■ Material for this exercise ■
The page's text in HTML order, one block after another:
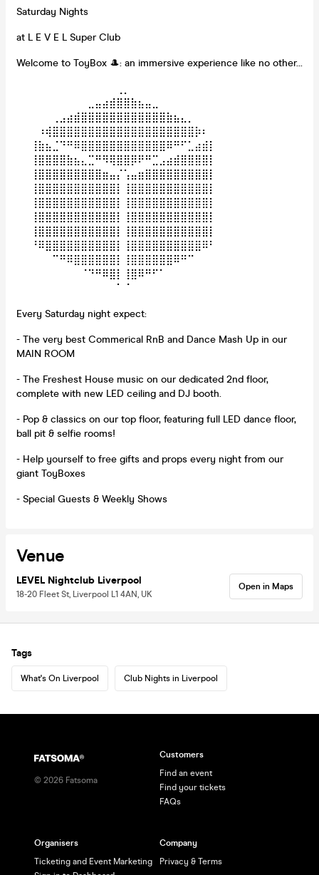
Saturday Nights
at L E V E L Super Club
Welcome to ToyBox 🎩: an immersive experience like no other...
⠀⠀⠀⠀⠀⠀⠀⠀⠀⠀⣀⣤⣴⣾⣿⣿⣷⣦⣤⣀⠀⠀⠀⠀⠀⠀⠀⠀⠀⠀
⠀⠀⠀⠀⠀⢀⣠⣴⣾⣿⣿⣿⣿⣿⣿⣿⣿⣿⣿⣿⣿⣷⣦⣄⡀⠀⠀⠀⠀⠀
⠀⠀⠀⠰⢾⣿⣿⣿⣿⣿⣿⣿⣿⣿⣿⣿⣿⣿⣿⣿⣿⣿⣿⣿⣿⡷⠆⠀⠀⠀
⠀⠀⢸⣷⣦⣈⠙⠛⠿⣿⣿⣿⣿⣿⣿⣿⣿⣿⣿⣿⣿⠿⠛⠋⣁⣴⣾⡇⠀⠀
⠀⠀⢸⣿⣿⣿⣿⣷⣦⣄⣉⠛⠻⢿⣿⣿⡿⠟⠛⣉⣠⣴⣾⣿⣿⣿⣿⡇⠀⠀
⠀⠀⢸⣿⣿⣿⣿⣿⣿⣿⣿⣿⣶⣤⡌⢡⣤⣶⣿⣿⣿⣿⣿⣿⣿⣿⣿⡇⠀⠀
⠀⠀⢸⣿⣿⣿⣿⣿⣿⣿⣿⣿⣿⣿⡇⢸⣿⣿⣿⣿⣿⣿⣿⣿⣿⣿⣿⡇⠀⠀
⠀⠀⢸⣿⣿⣿⣿⣿⣿⣿⣿⣿⣿⣿⡇⢸⣿⣿⣿⣿⣿⣿⣿⣿⣿⣿⣿⡇⠀⠀
⠀⠀⢸⣿⣿⣿⣿⣿⣿⣿⣿⣿⣿⣿⡇⢸⣿⣿⣿⣿⣿⣿⣿⣿⣿⣿⣿⡇⠀⠀
⠀⠀⢸⣿⣿⣿⣿⣿⣿⣿⣿⣿⣿⣿⡇⢸⣿⣿⣿⣿⣿⣿⣿⣿⣿⣿⣿⡇⠀⠀
⠀⠀⠘⠿⣿⣿⣿⣿⣿⣿⣿⣿⣿⣿⡇⢸⣿⣿⣿⣿⣿⣿⣿⣿⣿⣿⠿⠃⠀⠀
⠀⠀⠀⠀⠀⠉⠛⠿⣿⣿⣿⣿⣿⣿⡇⢸⣿⣿⣿⣿⣿⣿⠿⠛⠉⠀⠀⠀⠀⠀
⠀⠀⠀⠀⠀⠀⠀⠀⠀⠈⠙⠛⠿⣿⡇⢸⣿⠿⠛⠋⠁⠀⠀⠀⠀⠀⠀⠀⠀⠀
⠀⠀⠀⠀⠀⠀⠀⠀⠀⠀⠀⠀⠀⠀⠁⠈⠀⠀⠀⠀⠀⠀⠀⠀⠀⠀⠀⠀⠀⠀
Every Saturday night expect:
- The very best Commerical RnB and Dance Mash Up in our
MAIN ROOM
- The Freshest House music on our dedicated 2nd floor,
complete with new LED ceiling and DJ booth.
- Pop & classics on our top floor, featuring full LED dance floor,
ball pit & selfie rooms!
- Help yourself to free gifts and props every night from our
giant ToyBoxes
- Special Guests & Weekly Shows
Venue
LEVEL Nightclub Liverpool
18-20 Fleet St, Liverpool L1 4AN, UK
Open in Maps
Tags
What's On Liverpool Club Nights in Liverpool
© 2026 Fatsoma
Customers
Find an event
Find your tickets
FAQs
Organisers
Ticketing and Event Marketing
Company
Privacy & Terms
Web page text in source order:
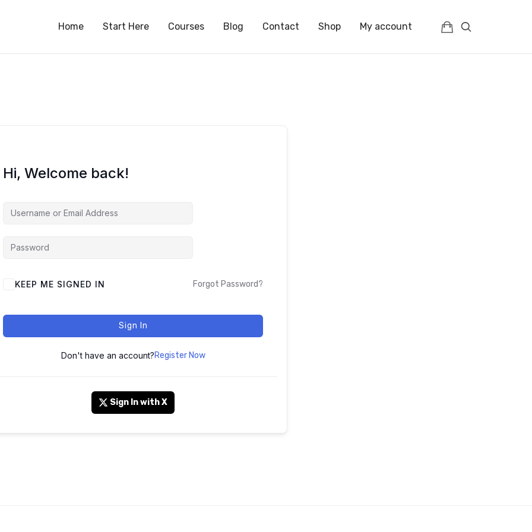
Home Start Here Courses Blog Contact Shop My account
Hi, Welcome back!
KEEP ME SIGNED IN Forgot Password?
Sign In
Don't have an account?Register Now
Sign In with X
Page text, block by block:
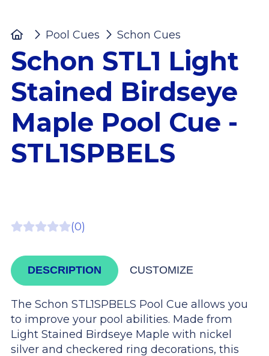
HomePool Cues Schon Cues
Schon STL1 Light
Stained Birdseye
Maple Pool Cue -
STL1SPBELS
(0)
DESCRIPTION CUSTOMIZE
The Schon STL1SPBELS Pool Cue allows you
to improve your pool abilities. Made from
Light Stained Birdseye Maple with nickel
silver and checkered ring decorations, this
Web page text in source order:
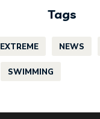
Tags
EXTREME NEWS
SWIMMING

■ Your instructions ■
Take from the listing above each line in which the string "Light" is found.

■ Answer to this task ■
Schon STL1 Light
Light Stained Birdseye Maple with nickel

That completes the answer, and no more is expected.